I enjoy making desserts, and it's especially satisfying when my goodies are devoured quickly. This one always qualifies for that distinction.
- 1 package (3 ounces) cream cheese, softened
- 1/4 cup confectioners' sugar
- 1 carton (8 ounces) frozen whipped topping, thawed
- 1 prepared angel food cake (8 to 10 ounces)
- CARAMEL SAUCE:
- 1 cup half-and-half cream, divided
- 3/4 cup sugar
- 1/2 cup light corn syrup
- 1/4 cup butter
- Pinch salt
- 1/2 teaspoon vanilla extract
- In a large bowl, beat cream cheese and confectioners' sugar until smooth. Fold in whipped topping; set aside. Cut cake horizontally into two layers. Place the bottom layer on a serving plate; spread with cream cheese mixture.
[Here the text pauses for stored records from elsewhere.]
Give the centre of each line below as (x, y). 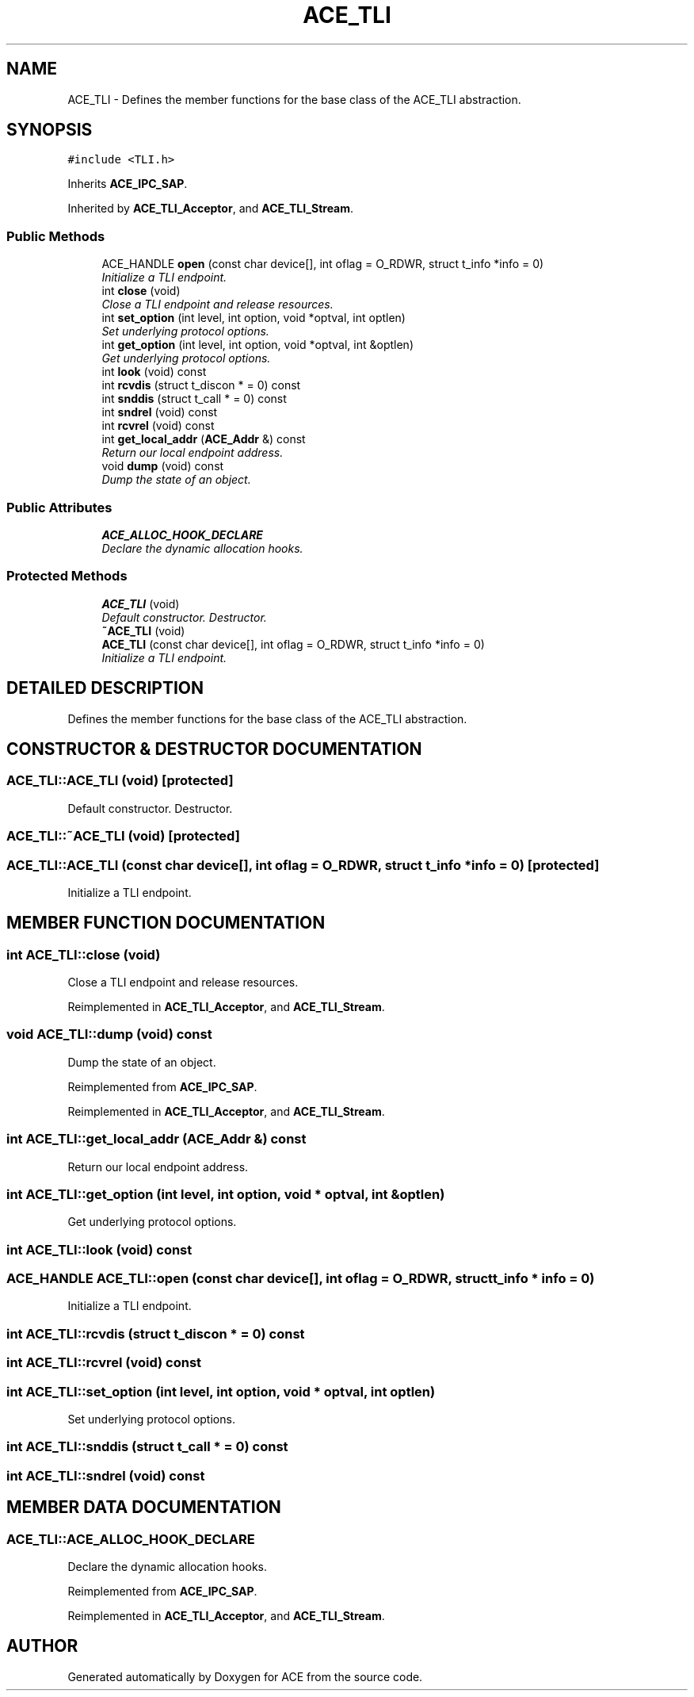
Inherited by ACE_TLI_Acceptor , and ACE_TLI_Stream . (211, 209)
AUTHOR (42, 1646)
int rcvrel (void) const (158, 426)
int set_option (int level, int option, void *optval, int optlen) (254, 318)
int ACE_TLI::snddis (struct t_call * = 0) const (147, 1447)
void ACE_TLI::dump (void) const (109, 1034)
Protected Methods (67, 576)
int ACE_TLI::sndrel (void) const (106, 1475)
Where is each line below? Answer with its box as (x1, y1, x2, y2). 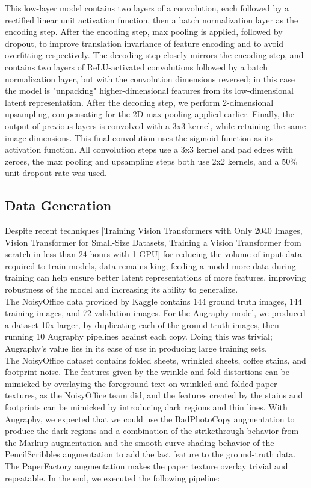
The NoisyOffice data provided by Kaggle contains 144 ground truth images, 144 (5, 294, 302, 307)
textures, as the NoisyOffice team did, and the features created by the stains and (5, 389, 303, 401)
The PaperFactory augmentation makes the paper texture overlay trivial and (5, 459, 288, 472)
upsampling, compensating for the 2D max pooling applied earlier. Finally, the (5, 108, 295, 120)
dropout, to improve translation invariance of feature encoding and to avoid (5, 37, 284, 49)
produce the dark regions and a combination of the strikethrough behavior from (5, 424, 299, 437)
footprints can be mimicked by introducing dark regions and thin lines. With (5, 401, 288, 413)
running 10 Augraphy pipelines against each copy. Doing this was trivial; (5, 330, 273, 343)
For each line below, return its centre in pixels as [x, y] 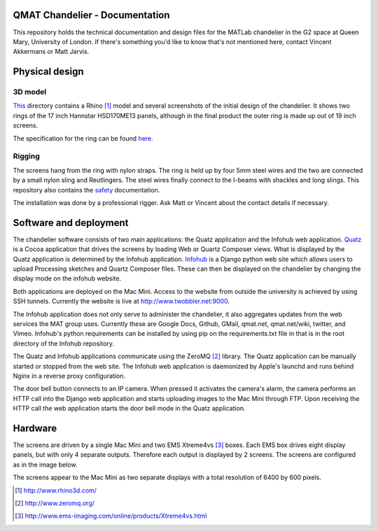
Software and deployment [71, 223]
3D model [30, 92]
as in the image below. [45, 465]
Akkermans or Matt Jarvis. [51, 52]
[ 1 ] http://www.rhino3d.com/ [56, 490]
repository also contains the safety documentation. [86, 190]
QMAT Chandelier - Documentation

Replace top; refrigerate.
- In a saucepan, combine 3/4 cup of cream, sugar, corn syrup, butter and salt. Cook and stir until mixture reaches soft-ball stage (234°). Slowly add remaining cream. Cook and stir until mixture returns to soft-ball stage (234°). Remove from the heat; stir in vanilla. Cool. Drizzle over cake. Store in the refrigerator. Yield: 12 servings.